Turkey has also tried to hold political rallies in Europe. In 2017, Ankara accused the Netherlands of being “Nazis” for preventing far-right Turkish pro-government rallies. In a rare attempt to stand up to Ankara’s meddling in European internal politics, both Germany and the Netherlands denied Ankara’s request to have major political rallies for Turkey’s ruling party. Ankara also accused Merkel, despite her pro-Turkey stance, of being a “Nazi” in 2017.
According to the Turkish Minute and Nordic Monitor websites, an Istanbul court has sought to extradite a Turkish journalist who is living in Sweden. According to the article, “Levent Kenez, an editor for Nordic Monitor, is accused of libeling a prosecutor and a judge at an Istanbul court in an article published on the Turkish-language news website TR724 in February 2018.”
The attempt to strike at dissidents in Europe is an extension of policies inside Turkey, where most critics of the government’s ruling party have been imprisoned or are being charged with various crimes. Since an attempted coup in 2016, reports indicate that 53 newspapers, 20 magazines and 24 radio channels, as well as six news agencies, have been shut down by the government – meaning that almost all media in Ankara is now controlled either by the government or by loyalists of the ruling party.

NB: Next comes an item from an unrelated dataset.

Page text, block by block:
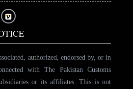
authorized, endorsed by, or in
with The Pakistan Customs
or its affiliates. This is not
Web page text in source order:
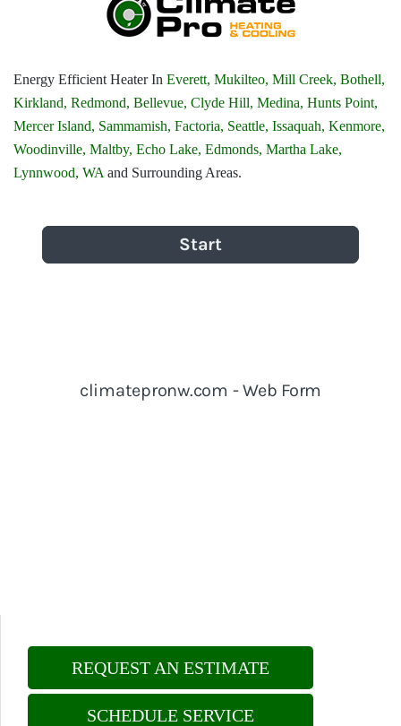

There is often more diversity of opinion expressed today in media in Iran, China and Russia than in Turkey.
In Turkey, opposition party members are being rounded up and imprisoned. The chair of the CHP Party in Istanbul, Canan Kaftancioglu, was sentenced to nine years in prison for criticism expressed on social media seven years ago. Kurdish minority mayors are also being removed from their democratically elected offices.
THE OVERALL picture is that Turkey is one of several countries that seek to undermine European democratic institutions and the EU’s commitment to freedom of expression. Iran, Russia and Turkey have all been singled out by critics for these attempts. Turkey is different than Iran and Russia, however, because it is a member of NATO and was once considered a candidate to join the EU. It has increasingly used its membership in NATO to demand the EU play a greater role in Turkey’s militarist adventurism, including invasions of Syria, Iraq and Libya.

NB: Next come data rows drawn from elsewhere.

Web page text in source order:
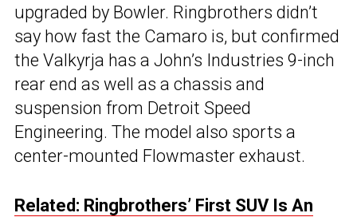
upgraded by Bowler. Ringbrothers didn’t
say how fast the Camaro is, but confirmed
the Valkyrja has a John’s Industries 9-inch
rear end as well as a chassis and
suspension from Detroit Speed
Engineering. The model also sports a
center-mounted Flowmaster exhaust.
Related: Ringbrothers’ First SUV Is An

Turkey is now in a spat with France over Libya, subjecting France’s president to insults. Ankara has tried to pressure NATO to do more for Turkey by refusing to agree to NATO plans for the Baltic states. Ankara is also constantly in friction with Greece over Mediterranean energy rights and refugees. On June 17, Reuters reported that Turkey was still blocking a NATO plan for Poland and the Baltics apparently as leverage for concessions it wants.
Across Europe, this multilayered approach of Ankara has now increased: tracking dissidents, using intelligence agencies, carrying out renditions, attempting local prosecutions, activating local far-right activists, use of soft-power media such as the state TRT broadcaster, refugee threats and NATO leverage, along with detaining members of Western embassies in Turkey and constantly insulting European countries by calling them “Nazis.”

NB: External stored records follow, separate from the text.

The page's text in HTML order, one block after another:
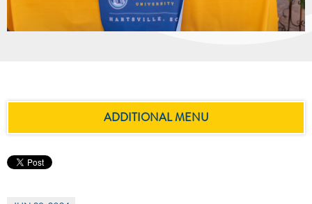
ADDITIONAL MENU
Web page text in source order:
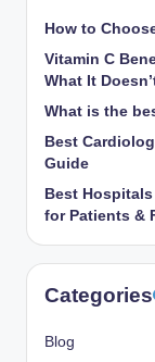
How to
Vitamin C
What It
What is the
Best
Guide
Best
for Patients &
Categories
Blog
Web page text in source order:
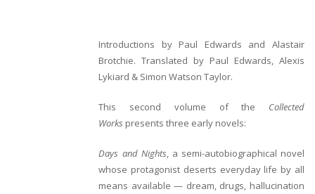
Introductions by Paul Edwards and Alastair
Brotchie.Translated by Paul Edwards, Alexis
Lykiard & Simon Watson Taylor.
This second volume of the Collected
Works presents three early novels:
Days and Nights, a semi-autobiographical novel
whose protagonist deserts everyday life by all
means available — dream, drugs, hallucination

Turkey’s foreign minister in January explained Ankara’s view of Europe. “Europe’s spoiled and racist children should know their place,” he wrote on Twitter. From Paris, Vienna, Berlin, Brussels and elsewhere, Europe is seeing this policy manifest itself.
In January, Mevlüt Çavuşoğlu tweeted these sentiments: “These racist minds know better than anybody how we crash and kick out to the sea those who dare attack our glorious flag. Europe’s spoiled and racist children should know their place. Europe must put an end to racism and animosity against Islam.”